Task prompt
Using the listing below, set down exactly the lines from the one that contains "unterstützt viele Robotertypen" through the one that contains "puedes reservar estos", with no pictures.

The data

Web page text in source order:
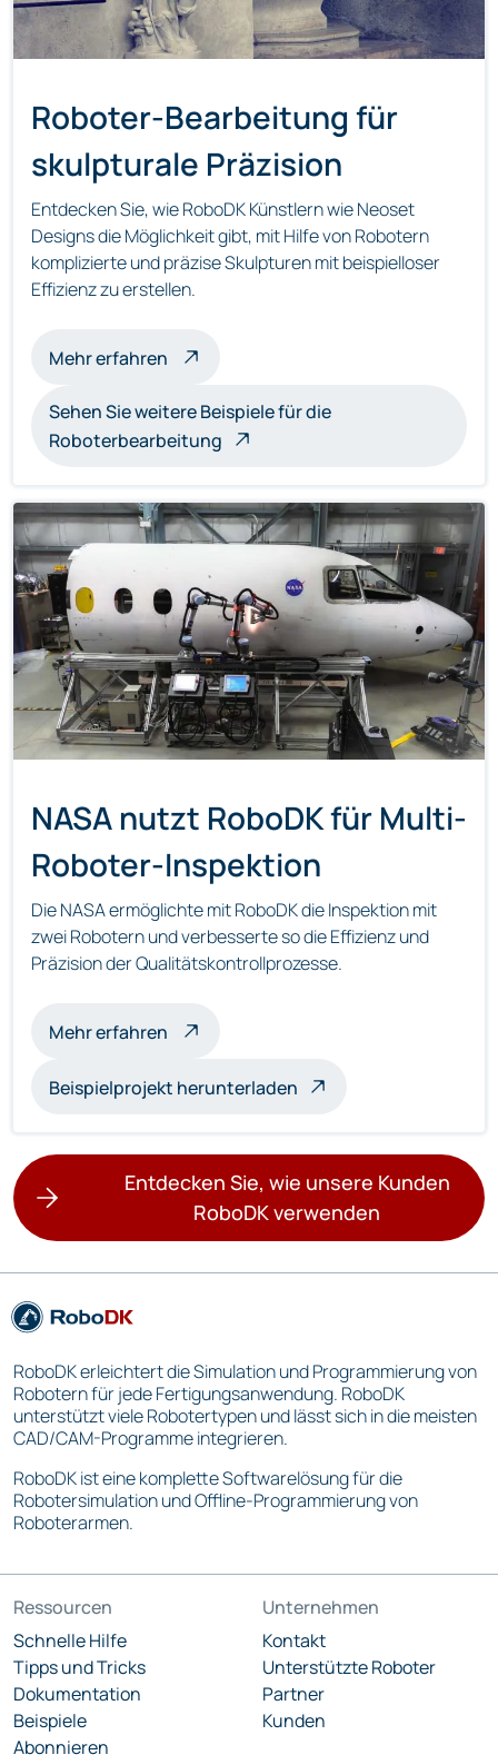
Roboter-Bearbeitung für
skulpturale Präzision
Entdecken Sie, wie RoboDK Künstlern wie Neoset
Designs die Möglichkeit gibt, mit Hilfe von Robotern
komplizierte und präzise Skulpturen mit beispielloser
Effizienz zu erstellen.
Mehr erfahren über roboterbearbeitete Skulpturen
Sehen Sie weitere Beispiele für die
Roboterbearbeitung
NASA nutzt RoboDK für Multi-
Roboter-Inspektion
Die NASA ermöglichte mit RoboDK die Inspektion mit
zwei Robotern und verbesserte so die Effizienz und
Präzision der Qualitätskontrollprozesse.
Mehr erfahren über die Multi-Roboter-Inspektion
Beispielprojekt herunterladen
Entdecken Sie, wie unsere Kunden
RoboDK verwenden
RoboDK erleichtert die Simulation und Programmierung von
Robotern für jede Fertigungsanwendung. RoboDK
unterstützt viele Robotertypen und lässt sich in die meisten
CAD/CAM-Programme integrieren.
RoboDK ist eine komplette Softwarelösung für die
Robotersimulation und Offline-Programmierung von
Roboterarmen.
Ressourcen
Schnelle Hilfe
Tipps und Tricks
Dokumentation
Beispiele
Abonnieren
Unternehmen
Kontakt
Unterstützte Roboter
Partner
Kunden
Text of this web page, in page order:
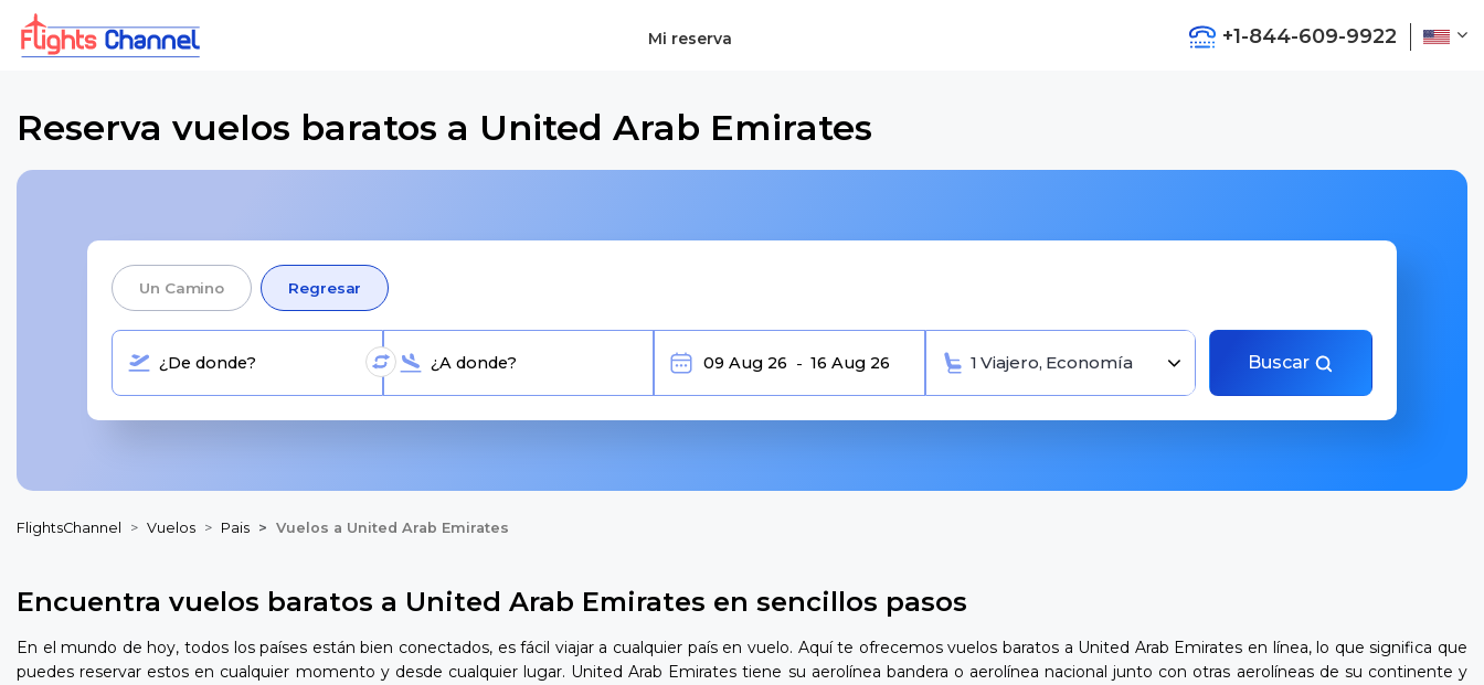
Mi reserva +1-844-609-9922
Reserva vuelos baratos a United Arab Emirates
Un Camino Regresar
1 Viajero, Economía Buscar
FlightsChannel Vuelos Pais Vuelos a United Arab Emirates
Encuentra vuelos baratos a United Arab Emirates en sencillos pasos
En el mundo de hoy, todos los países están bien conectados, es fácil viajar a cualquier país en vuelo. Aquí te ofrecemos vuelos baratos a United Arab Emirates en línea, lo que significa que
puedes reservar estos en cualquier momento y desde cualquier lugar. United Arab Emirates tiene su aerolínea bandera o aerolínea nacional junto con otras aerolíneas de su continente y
--
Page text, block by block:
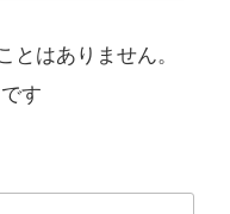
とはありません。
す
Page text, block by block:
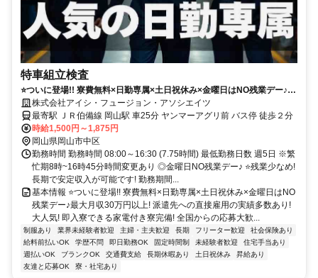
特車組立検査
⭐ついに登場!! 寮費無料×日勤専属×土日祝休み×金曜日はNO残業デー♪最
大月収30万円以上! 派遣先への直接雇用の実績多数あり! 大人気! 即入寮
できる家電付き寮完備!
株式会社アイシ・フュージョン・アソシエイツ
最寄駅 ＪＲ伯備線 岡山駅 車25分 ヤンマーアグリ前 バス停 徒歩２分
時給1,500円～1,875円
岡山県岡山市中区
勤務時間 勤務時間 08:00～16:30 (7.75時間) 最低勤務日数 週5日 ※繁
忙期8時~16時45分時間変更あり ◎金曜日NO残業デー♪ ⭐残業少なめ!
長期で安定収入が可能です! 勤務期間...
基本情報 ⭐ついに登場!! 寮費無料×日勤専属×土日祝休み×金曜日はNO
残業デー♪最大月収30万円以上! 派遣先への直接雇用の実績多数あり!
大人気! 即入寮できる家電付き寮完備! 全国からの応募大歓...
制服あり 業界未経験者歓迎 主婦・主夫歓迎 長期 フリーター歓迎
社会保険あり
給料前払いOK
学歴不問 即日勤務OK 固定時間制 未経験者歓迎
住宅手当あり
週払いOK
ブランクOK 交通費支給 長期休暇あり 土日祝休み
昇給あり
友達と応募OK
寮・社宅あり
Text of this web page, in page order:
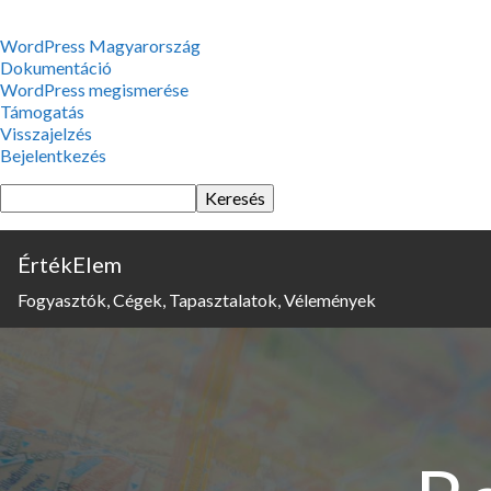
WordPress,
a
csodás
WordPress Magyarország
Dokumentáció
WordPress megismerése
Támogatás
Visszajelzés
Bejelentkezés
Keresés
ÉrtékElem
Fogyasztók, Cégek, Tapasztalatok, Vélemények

Output below
unterstützt viele Robotertypen und lässt sich in die meisten
CAD/CAM-Programme integrieren.
RoboDK ist eine komplette Softwarelösung für die
Robotersimulation und Offline-Programmierung von
Roboterarmen.
Ressourcen
Schnelle Hilfe
Tipps und Tricks
Dokumentation
Beispiele
Abonnieren
Unternehmen
Kontakt
Unterstützte Roboter
Partner
Kunden
Text of this web page, in page order:
Mi reserva +1-844-609-9922
Reserva vuelos baratos a United Arab Emirates
Un Camino Regresar
1 Viajero, Economía Buscar
FlightsChannel Vuelos Pais Vuelos a United Arab Emirates
Encuentra vuelos baratos a United Arab Emirates en sencillos pasos
En el mundo de hoy, todos los países están bien conectados, es fácil viajar a cualquier país en vuelo. Aquí te ofrecemos vuelos baratos a United Arab Emirates en línea, lo que significa que
puedes reservar estos en cualquier momento y desde cualquier lugar. United Arab Emirates tiene su aerolínea bandera o aerolínea nacional junto con otras aerolíneas de su continente y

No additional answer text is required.